爆裂BOX

ダークサイド 悪魔の力を手に入れた男の爆裂BOXのレビュー・感想・評価

3.3
ヒーローに憧れるさえない会社員ノーマンは、ある日、同僚のビクターが超能力を持っている事に気づく。彼をスーパーヒーローにしようと、ノーマンは力を引き出す為のコーチを申し出るが…というストーリー。
超能力を持った男をヒーローにしようとしたアメコミオタクの青年が結果的に最凶のヴィランを誕生させてしまうSFサスペンススリラーです。
前半は冴えないアメコミオタク青年ノーマンがふとしたきっかけで自分とは対照的な同僚ビクターが超能力を持っている事に気づき、コーチを申し出て一度は断られるも友人を事故から救えなかったことからコーチを頼んできたビクターを特訓して超能力を開花させる様子がこちょっとコミカルタッチに描かれます。初めはビクターの持つ超能力も落ちるカップを瞬時に受け止めたり、会社の草野球でホームラン打ったりとそんなに大したものではないですが、特訓を積むにつれてドンドンパワーアップしていきます。と言っても手を使わずにドアを開けたり人を突き飛ばしたり、い手を動けなくさせるなど画的には地味なものですね。ビール瓶並べてそれを動かしたり、物を投げつけてそれを止めたりする訓練シーンも妙に楽しい。
後半からはノーマンが想像したようなヒーローの資質を持ってなく、思いやりの心もなかったビクターが力に溺れ、自分の欲望のまま力を使い始め、ホラータッチになっていきます。まあ、力があることわかる前から体育会系の嫌な奴な感じはありましたが、チンピラを叩きのめす所で一気にサディスティックな面が出てきましたね。また、本人も言ってるけど世界征服とかが目的じゃなく、銀行の口座から金を盗み出して遠くの地で好きに暮らすという目的が妙にリアル感ありました。この「ヒーローを育てようとしたつもりがヴィランを生み出してしまった」という設定は面白いですね。しかしビクターは勿論知ったこっちゃないだろうけど、ノーマンも「大いなる力には大いなる責任が伴う」という格言知らなかったのかな。ノーマンも力強化する特訓と同時に大きな力を持つことに対する心構えも説くべきだったな。いきなりあんな強力な力手に入れたら大抵の人は暴走するでしょ。まあいてもビクターは馬の耳に念仏で聞いちゃいないかもしれませんが。

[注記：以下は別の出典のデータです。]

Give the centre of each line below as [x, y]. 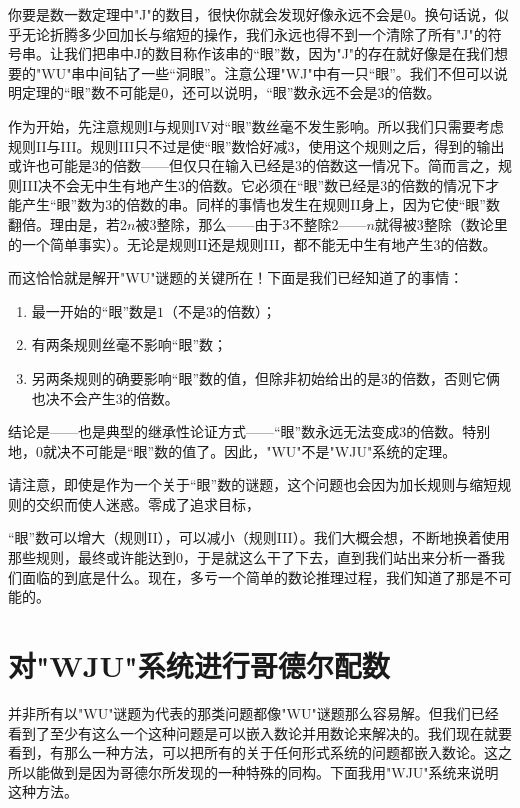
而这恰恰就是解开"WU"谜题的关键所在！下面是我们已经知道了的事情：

ダニエル・ボールドウィンがノーマンが足繫く通うコミック店の店主役で出演してます。初めはノーマンの事小馬鹿にしながらも、ノーマンがマンが書いてると思ってアドバイスしてくれる優しい所良いですね。このアドバイスもノーマンが「ハッ!」となる事多いし。それだけに後半あんなことになるとは…
ヒロイン格の女性が結構強かですが、あんまり存在意義なかったような…
後半でノーマンが自作のヒーローコスチュームに身を包んでヒーローになろうとする展開も悪くないですね。ジャケットのようなものじゃなくダサさ極まれりという物ですが(笑)そりゃビクターにも突っ返されるわ。
ラストはっホラー的な後味の悪い物になってますね。続編意識してるのかな?ノーマンの言う通り間違いなくノーマン殺されちゃうでしょうね~。
自主製作の様な安っぽさ漂ってますし、役者の演技もいいとは言えないし、監督の力量が設定も面白さに追いついてない印象もありますが、TWA配給の中では楽しめる作品ではないかと思います。